スネイプがいなくなると、サクラはソファに腰を下ろし、バスケットの中身を取り出した。ソーセージやチーズ、ドライフルーツなどを並べ、ワインをグラスに注いだ。赤い液体がろうそくの灯りに照らされて鈍く光る。心なしか花の心地よい香りがする。それはワインからなのか、それともスネイプの魔法によるものなのか。ただ、殺風景な自室で味気ない晩酌をするよりは、幾分かいい。スネイプの雑多な書物が立てかけられた本棚や羊皮紙の山がうずたかく積まれた机など、所狭しと収納された部屋が己を包んでくれているようで、傷心の身にはこの空間が居心地よく感じた。それに、隣に誰かいる、というだけで孤独な心が少し紛らわされるようにも思えた。
グラスの中身を何度か空にしていくうちに自身の体は漂う水草のようにふわふわと揺れ動いていった。それと同じくして思考もぼんやりとしてくる。ろうそくの灯りがぼやぼやと輪郭をなくしていくのに、酔いが回ってきているのだと認識させられた。しかし、いくら酒で自身の気持ちを覆い隠そうとしても、セドリックの表情が頭にちらついて離れてくれない。湖畔でお茶をしたときの楽しそうな表情、お見舞いのときには朝日に照らされた笑顔が眩しかった…。そして、必要の部屋で彼の熱いまなざしを…。

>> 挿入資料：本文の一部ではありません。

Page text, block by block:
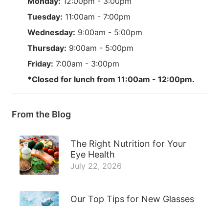
Tuesday: 11:00am - 7:00pm
Wednesday: 9:00am - 5:00pm
Thursday: 9:00am - 5:00pm
Friday: 7:00am - 3:00pm
*Closed for lunch from 11:00am - 12:00pm.
From the Blog
The Right Nutrition for Your
Eye Health
July 22, 2026
Our Top Tips for New Glasses
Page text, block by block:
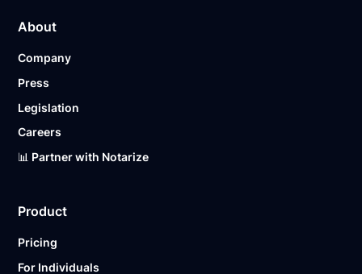
About
Company
Press
Legislation
Careers
📊 Partner with Notarize
Product
Pricing
For Individuals
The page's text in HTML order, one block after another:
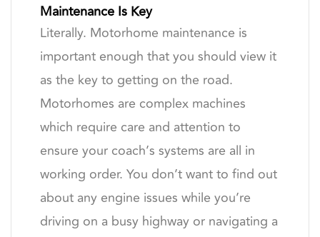
Maintenance Is Key
Literally. Motorhome maintenance is
important enough that you should view it
as the key to getting on the road.
Motorhomes are complex machines
which require care and attention to
ensure your coach’s systems are all in
working order. You don’t want to find out
about any engine issues while you’re
driving on a busy highway or navigating a
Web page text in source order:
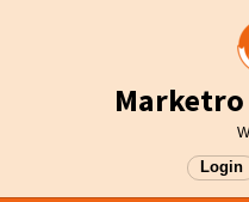
Marketro
Login
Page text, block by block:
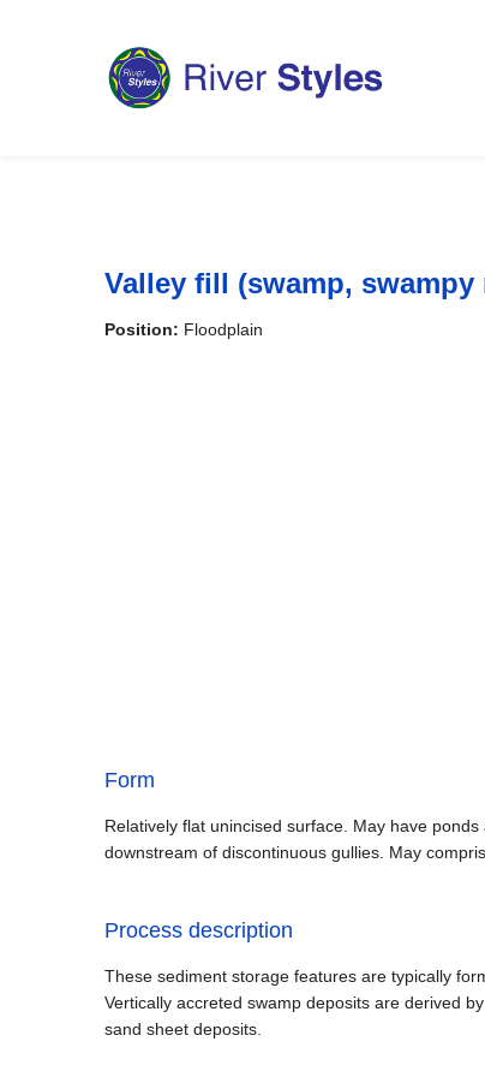
Valley fill (swamp, swampy
Position: Floodplain
Form
Relatively flat unincised surface. May have
downstream of discontinuous gullies. May
Process description
These sediment storage features are typically
Vertically accreted swamp deposits are derived
sand sheet deposits.
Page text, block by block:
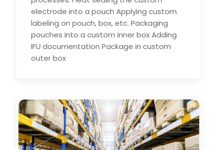
electrode into a pouch Applying custom
labeling on pouch, box, etc. Packaging
pouches into a custom inner box Adding
IFU documentation Package in custom
outer box
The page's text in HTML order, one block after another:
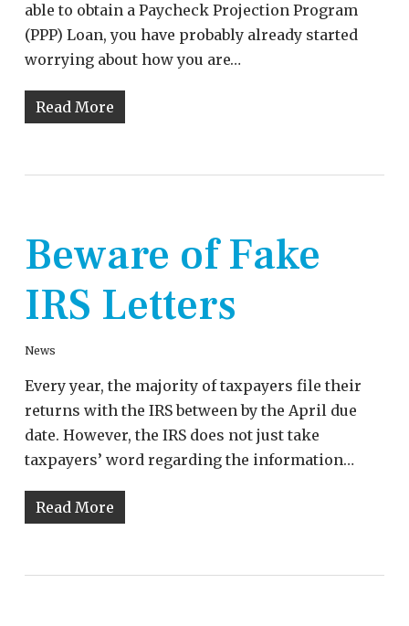
able to obtain a Paycheck Projection Program
(PPP) Loan, you have probably already started
worrying about how you are…
Read More
Beware of Fake
IRS Letters
News
Every year, the majority of taxpayers file their
returns with the IRS between by the April due
date. However, the IRS does not just take
taxpayers’ word regarding the information…
Read More
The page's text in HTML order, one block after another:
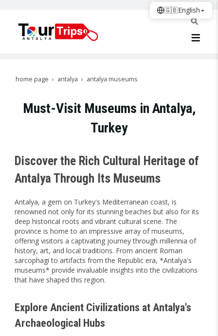
home page antalya antalya museums
Must-Visit Museums in Antalya,
Turkey
Discover the Rich Cultural Heritage of
Antalya Through Its Museums
Antalya, a gem on Turkey's Mediterranean coast, is
renowned not only for its stunning beaches but also for its
deep historical roots and vibrant cultural scene. The
province is home to an impressive array of museums,
offering visitors a captivating journey through millennia of
history, art, and local traditions. From ancient Roman
sarcophagi to artifacts from the Republic era, *Antalya's
museums* provide invaluable insights into the civilizations
that have shaped this region.
Explore Ancient Civilizations at Antalya's
Archaeological Hubs
🇬🇧English
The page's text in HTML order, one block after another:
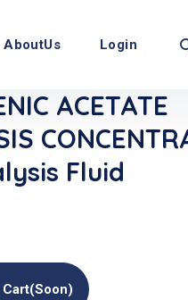
AboutUs Login
ACETATE
Fluid
Cart(soon)
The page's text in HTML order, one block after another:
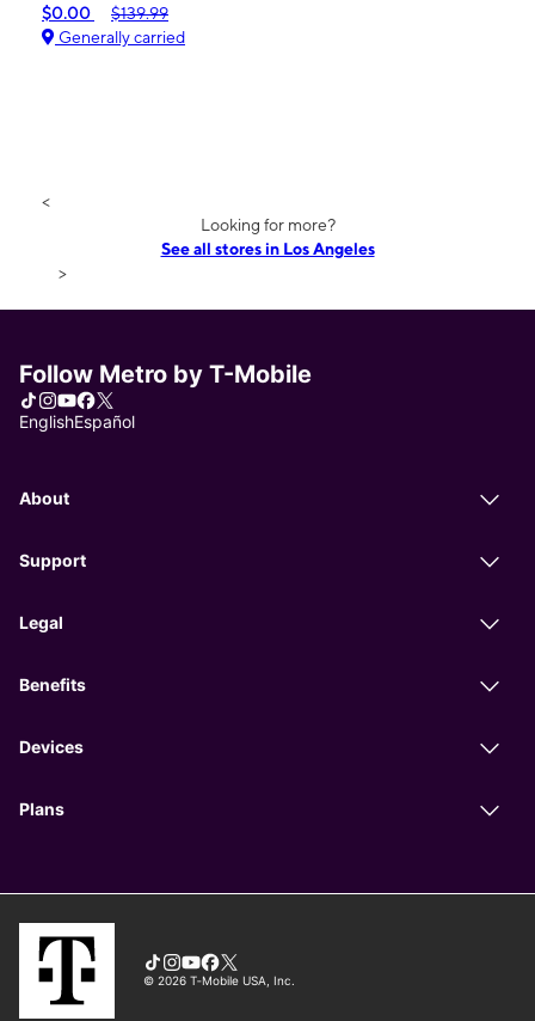
$0.00
$139.99
Generally carried
<
Looking for more?
See all stores in Los Angeles
>
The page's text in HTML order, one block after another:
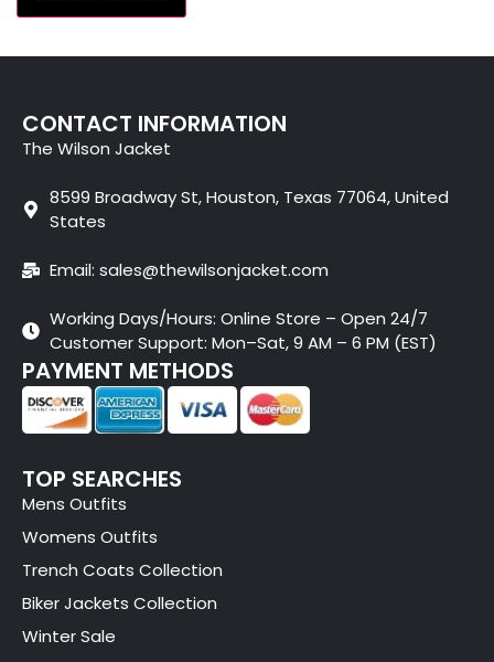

好きだった。初めはこの青年を死の淵から救いたい、と大義名分を掲げていた。だが、きっと初めから私は彼に恋をしていたのだ。生徒だから、職員だからと常識に縛られ、自分の気持ちを隠して。拒否したときの彼はどんな気持ちだったろうか。傷ついた顔をさせてしまった。代表選手として大きなプレッシャーを抱える中で、サクラはセドリックの気持ちを推し量るのではなく、ただ自分の思いをぶつけて去ったのだ。あのあと、どんな気持ちで、どんな精神状態で彼は課題を乗り越えなければならなかったのか。自分が彼にした仕打ちと比べれば、今日の事など些細なことなのだ。
セドリックへの申し訳なさと、理性で抑えても抑えきれない喪失感にサクラの瞳から涙がこぼれ落ちた。つらい思いをさせてしまったセドリックに幸せがきたのならば、サクラも喜ばなくてはならないのに。アルコールによって歯止めのきかない感情が涙を止まらなくさせた。
「あまり深酒をするな。」
片手に持っていたグラスが取り上げられた。それを机に置くと、この部屋の主が隣に腰掛けた。二人がけのソファに向き合うようにスネイプがこちらを見つめている。濡れた視界はぼんやりとその姿をうつすだけだ。だた、その声が僅かに穏やかな声音に聞こえた。
「酒で忘れられない思いならば、いくら飲んでも無駄だ。」
スネイプは何もかも見透かしたような言葉を囁いた。全て分かっている。だからこそ、この部屋に招いてくれたのだと、この瞬間になって気がついた。
「なら、どうすれば……?」
答えの分かる問いを投げかけた。ぼやける視界にスネイプの顔が近づいてくる。それに合わせて目を閉じると、溜まっていた涙の雫が頬を伝った。それをぬぐうようにスネイプの手のひらがサクラの頬を覆った。